__ASSIGNMENT__. The answer should be the lines from the one with "S&P500 first, then" through the final line of the entries, restated word for word.

--*--

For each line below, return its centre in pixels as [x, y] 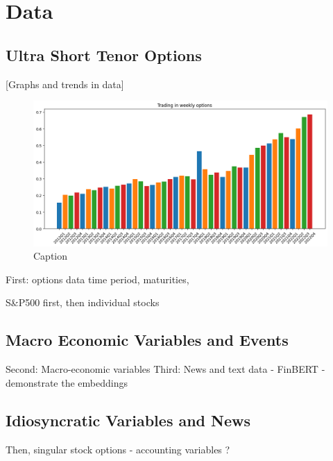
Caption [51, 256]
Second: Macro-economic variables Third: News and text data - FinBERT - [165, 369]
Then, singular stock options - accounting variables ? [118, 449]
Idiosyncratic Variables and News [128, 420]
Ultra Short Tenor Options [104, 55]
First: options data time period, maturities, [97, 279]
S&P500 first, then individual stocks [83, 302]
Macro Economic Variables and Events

--*--

__SOLUTION FOR THIS PROBLEM__.
S&P500 first, then individual stocks [83, 302]
Macro Economic Variables and Events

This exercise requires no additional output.